What this task involves -> Word for word, return the lines below from the first through the line that has "Question 2 [7, 64, 110, 92]", dropping the pictures.
++++ Extracted data
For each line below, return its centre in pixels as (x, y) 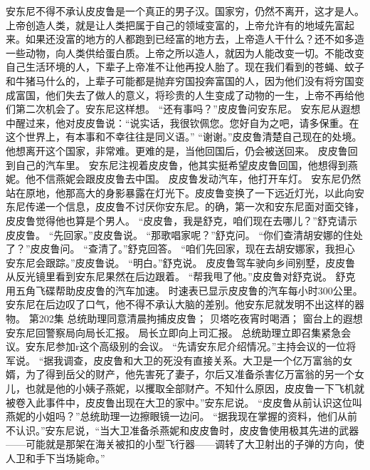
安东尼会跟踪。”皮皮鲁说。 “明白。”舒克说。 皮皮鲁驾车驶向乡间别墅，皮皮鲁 (181, 262)
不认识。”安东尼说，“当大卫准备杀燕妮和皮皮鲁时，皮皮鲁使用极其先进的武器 (183, 430)
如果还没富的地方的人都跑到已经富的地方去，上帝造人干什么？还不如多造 (195, 39)
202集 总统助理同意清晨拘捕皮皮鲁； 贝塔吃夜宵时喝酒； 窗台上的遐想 (201, 318)
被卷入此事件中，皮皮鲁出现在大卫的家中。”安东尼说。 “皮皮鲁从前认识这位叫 (184, 402)
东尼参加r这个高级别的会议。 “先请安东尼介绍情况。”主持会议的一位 (191, 346)
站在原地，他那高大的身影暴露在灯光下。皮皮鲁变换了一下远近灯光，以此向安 (185, 192)
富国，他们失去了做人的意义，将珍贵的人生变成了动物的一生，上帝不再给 (185, 94)
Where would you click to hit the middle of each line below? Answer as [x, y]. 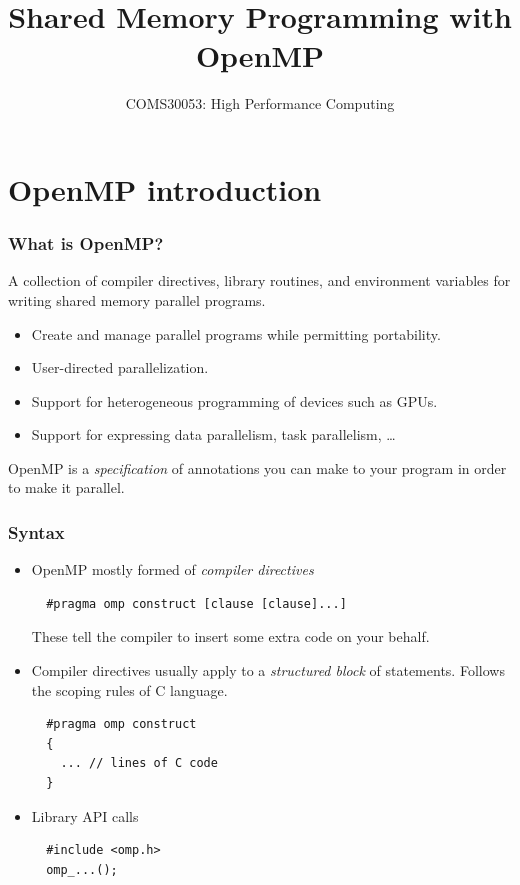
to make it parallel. [66, 487]
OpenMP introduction [165, 188]
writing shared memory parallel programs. [137, 299]
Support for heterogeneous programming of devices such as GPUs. [234, 400]
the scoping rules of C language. [129, 689]
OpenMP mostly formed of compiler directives [172, 569]
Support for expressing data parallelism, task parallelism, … [213, 434]
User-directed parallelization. [120, 367]
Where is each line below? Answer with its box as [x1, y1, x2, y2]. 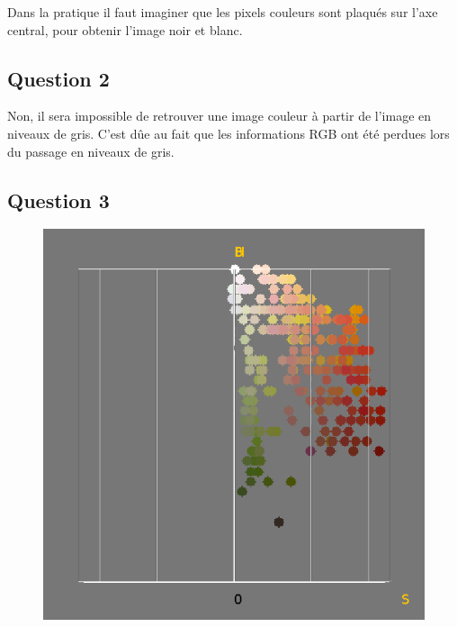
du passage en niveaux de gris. [7, 141, 175, 160]
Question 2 [7, 64, 110, 92]
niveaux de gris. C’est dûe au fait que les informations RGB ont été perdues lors [7, 123, 450, 142]
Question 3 [7, 186, 110, 214]
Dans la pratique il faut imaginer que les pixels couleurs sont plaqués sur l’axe [7, 3, 438, 21]
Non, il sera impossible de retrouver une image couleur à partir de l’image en [7, 106, 432, 125]
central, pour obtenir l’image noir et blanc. [7, 20, 243, 39]
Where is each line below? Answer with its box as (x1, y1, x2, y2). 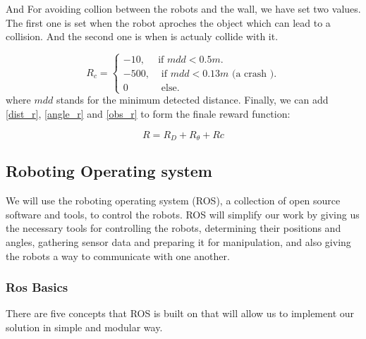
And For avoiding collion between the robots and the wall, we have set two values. (6, 1, 361, 16)
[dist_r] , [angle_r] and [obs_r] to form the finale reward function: (6, 106, 291, 121)
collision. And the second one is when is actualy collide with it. (6, 29, 279, 44)
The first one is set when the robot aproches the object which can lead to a (6, 15, 331, 30)
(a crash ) (232, 69, 274, 80)
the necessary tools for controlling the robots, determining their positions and (6, 221, 341, 235)
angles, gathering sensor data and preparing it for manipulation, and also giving (6, 235, 351, 249)
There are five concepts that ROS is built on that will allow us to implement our (6, 306, 355, 321)
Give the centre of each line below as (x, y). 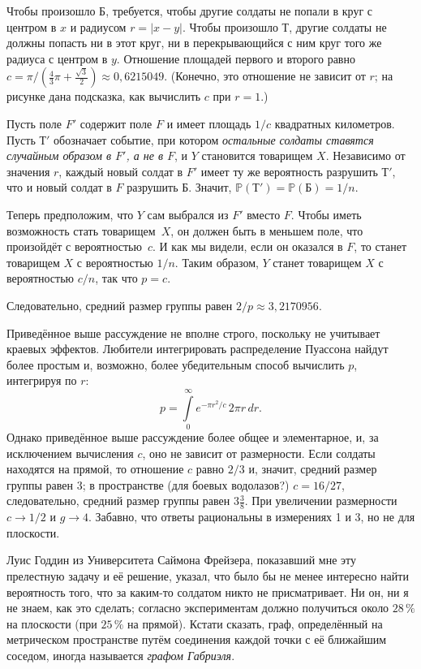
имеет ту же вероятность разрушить (289, 171)
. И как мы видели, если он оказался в (248, 246)
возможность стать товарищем (81, 230)
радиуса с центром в (57, 58)
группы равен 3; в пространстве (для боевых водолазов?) (148, 484)
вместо (264, 214)
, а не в (144, 155)
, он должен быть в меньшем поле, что (267, 230)
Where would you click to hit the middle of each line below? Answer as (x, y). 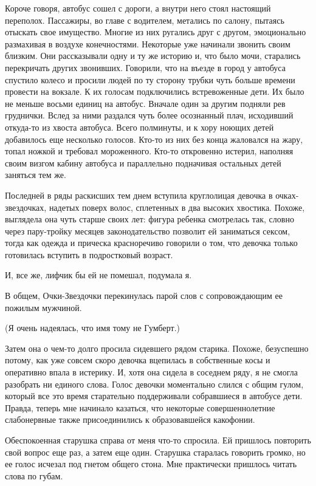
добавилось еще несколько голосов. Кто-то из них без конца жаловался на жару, (154, 139)
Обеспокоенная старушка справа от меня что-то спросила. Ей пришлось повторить (158, 440)
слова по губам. (34, 475)
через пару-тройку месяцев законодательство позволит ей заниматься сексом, (148, 231)
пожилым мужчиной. (43, 307)
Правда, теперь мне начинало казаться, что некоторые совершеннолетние (140, 407)
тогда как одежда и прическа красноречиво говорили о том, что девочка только (151, 243)
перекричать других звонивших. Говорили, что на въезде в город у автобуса (145, 67)
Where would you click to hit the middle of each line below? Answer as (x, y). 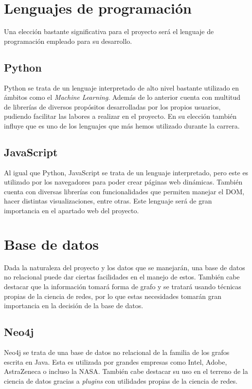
++++++++
Solution to this task ->
For each line below, return its centre in pixels as (x, y) 
安东尼会跟踪。”皮皮鲁说。 “明白。”舒克说。 皮皮鲁驾车驶向乡间别墅，皮皮鲁 (181, 262)
不认识。”安东尼说，“当大卫准备杀燕妮和皮皮鲁时，皮皮鲁使用极其先进的武器 (183, 430)
如果还没富的地方的人都跑到已经富的地方去，上帝造人干什么？还不如多造 (195, 39)
202集 总统助理同意清晨拘捕皮皮鲁； 贝塔吃夜宵时喝酒； 窗台上的遐想 (201, 318)
被卷入此事件中，皮皮鲁出现在大卫的家中。”安东尼说。 “皮皮鲁从前认识这位叫 (184, 402)
东尼参加r这个高级别的会议。 “先请安东尼介绍情况。”主持会议的一位 (191, 346)
站在原地，他那高大的身影暴露在灯光下。皮皮鲁变换了一下远近灯光，以此向安 (185, 192)
富国，他们失去了做人的意义，将珍贵的人生变成了动物的一生，上帝不再给 (185, 94)
Where would you click to hit the middle of each line below? Answer as [x, y]. 
to make it parallel. [66, 487]
OpenMP introduction [165, 188]
writing shared memory parallel programs. [137, 299]
Support for heterogeneous programming of devices such as GPUs. [234, 400]
the scoping rules of C language. [129, 689]
OpenMP mostly formed of compiler directives [172, 569]
Support for expressing data parallelism, task parallelism, … [213, 434]
User-directed parallelization. [120, 367]
Where is each line below? Answer with its box as [x1, y1, x2, y2]. 
du passage en niveaux de gris. [7, 141, 175, 160]
Question 2 [7, 64, 110, 92]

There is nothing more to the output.